Saturday, December 06, 2014

2014 is not 1964. But perhaps it could have been.

A device that lets you watch television programmes on a small screen while you are out and about? Hmmmm. I think I have one of those in my pocket right now.

(From the New Yorker, 7 November 1964. Right click to open in a new window to enlarge.)

Tuesday, December 02, 2014

"We check the charts / And start to figure it out"

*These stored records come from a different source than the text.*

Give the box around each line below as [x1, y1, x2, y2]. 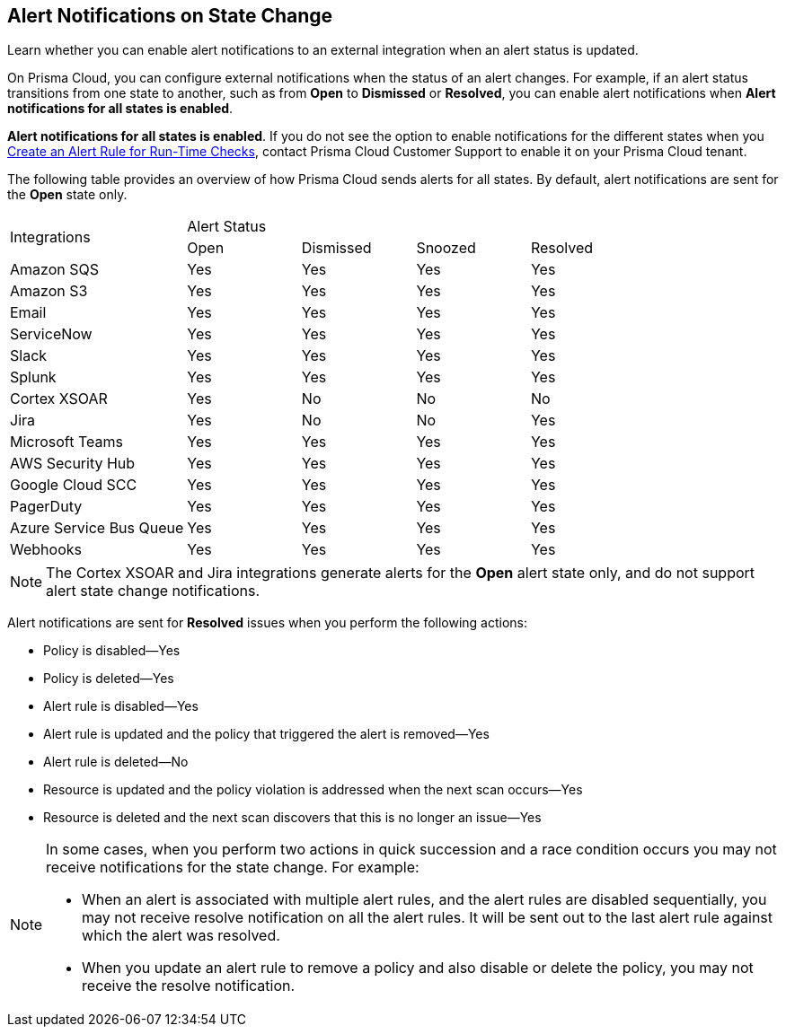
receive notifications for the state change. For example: [46, 858, 419, 877]
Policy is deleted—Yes [43, 670, 174, 687]
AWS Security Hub [10, 454, 136, 473]
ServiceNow [10, 325, 93, 344]
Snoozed [416, 239, 476, 258]
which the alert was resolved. [82, 926, 280, 945]
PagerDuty [10, 497, 83, 516]
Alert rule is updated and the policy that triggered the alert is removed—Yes [43, 726, 490, 742]
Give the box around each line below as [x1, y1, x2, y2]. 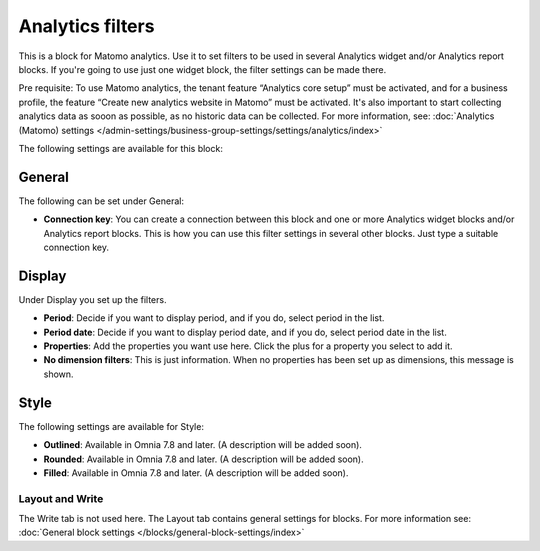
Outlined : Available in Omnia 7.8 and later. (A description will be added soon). [43, 439, 362, 451]
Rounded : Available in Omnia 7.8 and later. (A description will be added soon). [43, 453, 364, 465]
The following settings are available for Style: [18, 420, 205, 432]
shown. [43, 368, 74, 380]
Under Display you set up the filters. [18, 293, 167, 305]
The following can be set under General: [18, 195, 185, 207]
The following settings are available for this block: [18, 142, 224, 154]
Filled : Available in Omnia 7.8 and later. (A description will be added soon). [43, 466, 349, 479]
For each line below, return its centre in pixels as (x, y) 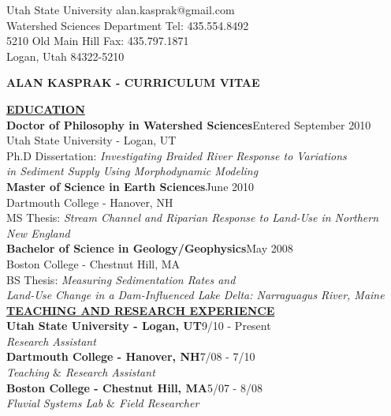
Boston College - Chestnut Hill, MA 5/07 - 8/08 (134, 387)
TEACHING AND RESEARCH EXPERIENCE (141, 310)
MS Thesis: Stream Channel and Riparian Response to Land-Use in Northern (193, 217)
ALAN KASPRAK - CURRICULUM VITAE (133, 82)
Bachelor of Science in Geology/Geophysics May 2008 (150, 248)
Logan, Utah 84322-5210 (65, 56)
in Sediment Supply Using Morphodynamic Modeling (132, 171)
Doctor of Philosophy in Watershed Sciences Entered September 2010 (189, 124)
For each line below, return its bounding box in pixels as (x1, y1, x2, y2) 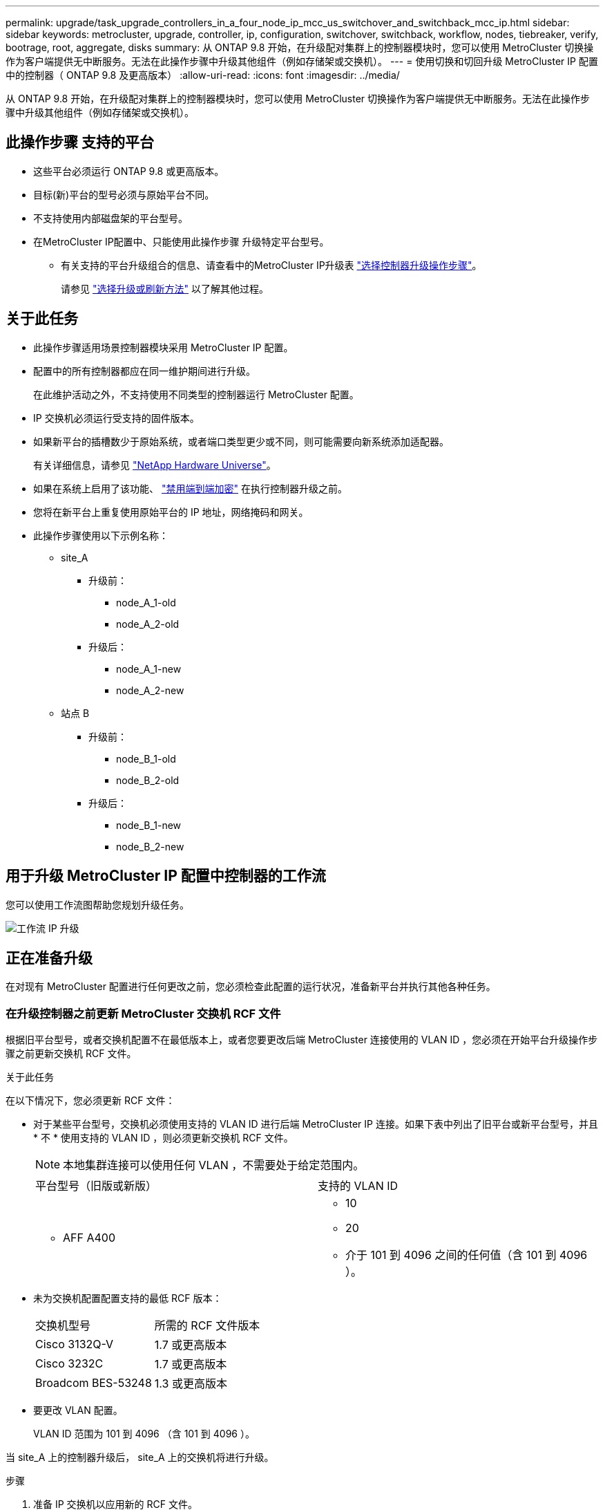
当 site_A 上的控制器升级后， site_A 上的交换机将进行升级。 (6, 1451, 274, 1464)
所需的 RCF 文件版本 (154, 1318, 260, 1333)
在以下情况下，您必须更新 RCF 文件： (6, 1094, 175, 1107)
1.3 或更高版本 (154, 1377, 227, 1391)
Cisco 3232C (35, 1357, 104, 1371)
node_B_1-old (116, 752, 176, 765)
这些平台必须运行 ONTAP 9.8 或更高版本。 (33, 165, 224, 177)
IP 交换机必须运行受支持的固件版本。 (33, 411, 200, 424)

It's December, so let's do this thing.

Ten of the Best

Last year's list was ridiculously long. This year, we can narrow it down to a comfortable ten. This is not to say there aren't other worthy records out there, whether it's the ones that require further digestion (Flying Lotus, Actress and Andy Stott, I choose you!), or the ones that can't be obtained in Canberra for love or money (The Juan Maclean and David Kilgour, I choose you!). But these are the ten albums that have resonated most with me over the course of the year, the ones that keep generating that itch that needs scratching. And, like the amplifier in "Spinal Tap", this list of ten goes up to 11.

"Morning Phase", by Beck.
"Our Love", by Caribou.
"High Life", by Eno - Hyde.
"Becs", by Fennesz.
"Held in Splendor", by Quilt.
"Atlas", by Real Estate.
"Entropicalia", by The Soundcarriers.
"They Want Your Soul", by Spoon.
"It's Album Time", by Todd Terje.
"Vermont", by Vermont.
"All Kinds of You", by Ryley Walker.

The one from 2013 that missed the cut but would have been a shoe-in

"Rival Dealer", by Burial.

Best new old music

"Volume 3", by The Cleaners from Venus.

The songs

"Rain", by Jimmy Tait, because it gets me where I live.
"Lights On", by FKA twigs, because it gets me where I, um, er, uh, ah, erm, it just gets me.

The book

I tend to react badly to novels about music (Nick Hornby, I choose you -- not!), but not this time. "Telegraph Avenue", by Michael Chabon, gets it exactly right. (Whatever "it" is.) It may not have come out this year, but I'm a slow reader.

The film

In any other year I would be saying "The Grand Budapest Hotel", but Jim Jarmusch's "Only Lovers Left Alive" is very special. Can we have both of them? (Shout-outs to "A Most Wanted Man" and "Calvary", while we're at it.)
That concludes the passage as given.